A plasma’s activated species include atoms, molecules, ions, electrons, free radicals, metastables, and photons in the short wave ultraviolet (vacuum UV, or VUV for short) range. This 'soup', which incidentally is around room temperature, then interacts with any surface placed in the plasma.

If the gas used is oxygen, the plasma is an effective, economical, environmentally safe method for critical cleaning. The VUV energy is very effective in the breaking of most organic bonds (i.e., C-H, C-C, C=C, C-O, and C-N) of surface contaminants. This helps to break apart high molecular weight contaminants. A second cleaning action is carried out by the oxygen species created in the plasma (O2+, O2-, O3, O, O+, O-, ionised ozone, metastably-excited oxygen, and free electrons). These species react with organic contaminants to form H2O, CO, CO2, and lower molecular weight hydrocarbons. These compounds have relatively high vapour pressures and are evacuated from the chamber during processing. The resulting surface is ultra-clean.

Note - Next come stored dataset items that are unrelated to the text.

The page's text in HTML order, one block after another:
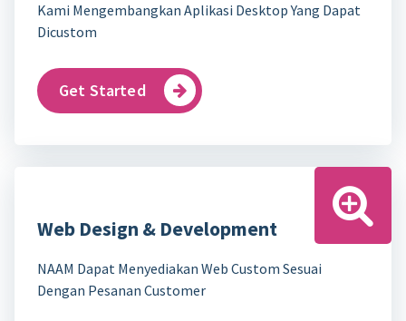
Kami Mengembangkan Aplikasi Desktop Yang Dapat
Dicustom
Get Started
Web Design & Development
NAAM Dapat Menyediakan Web Custom Sesuai
Dengan Pesanan Customer
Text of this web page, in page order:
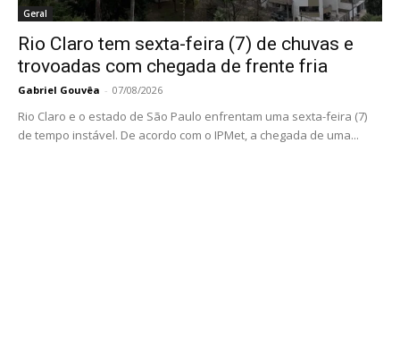
Geral
Rio Claro tem sexta-feira (7) de chuvas e
trovoadas com chegada de frente fria
Gabriel Gouvêa - 07/08/2026
Rio Claro e o estado de São Paulo enfrentam uma sexta-feira (7)
de tempo instável. De acordo com o IPMet, a chegada de uma...
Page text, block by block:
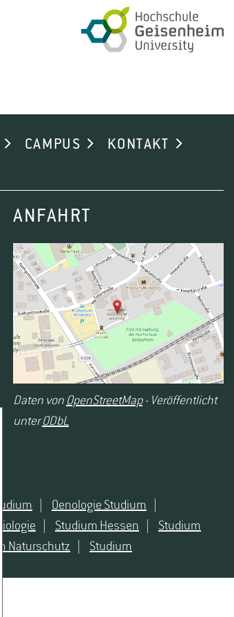
CAMPUS
KONTAKT
ANFAHRT
Daten von OpenStreetMap- Veröffentlicht
unterODbL
Oenologie Studium
Studium Hessen
Studium
Naturschutz
Studium
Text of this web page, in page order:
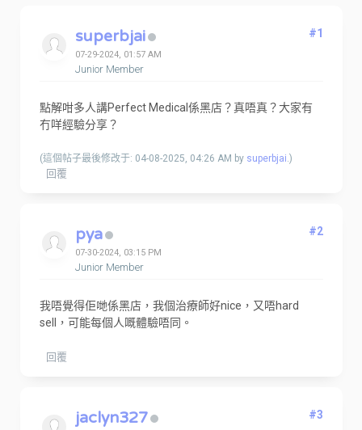
superbjai
07-29-2024, 01:57 AM
Junior Member
#1
點解咁多人講Perfect Medical係黑店？真唔真？大家有
冇咩經驗分享？
(這個帖子最後修改于: 04-08-2025, 04:26 AM by superbjai.)
回覆
pya
07-30-2024, 03:15 PM
Junior Member
#2
我唔覺得佢哋係黑店，我個治療師好nice，又唔hard
sell，可能每個人嘅體驗唔同。
回覆
jaclyn327 #3

If the part to be treated consists of easily oxidised materials such as silver or copper, inert gases such as argon or helium are used instead. The plasma activated atoms and ions behave like a molecular sandblast and can break down organic contaminants. These contaminants are again vapourised and evacuated from the chamber during processing.

Most of these by-products are small quantities of harmless gasses such as carbon dioxide, and water vapor with trace amounts of carbon monoxide and other hydrocarbons. To put this in perspective, 10 minutes of automobile exhaust is approximately equivalent to one year of plasma cleaning exhaust.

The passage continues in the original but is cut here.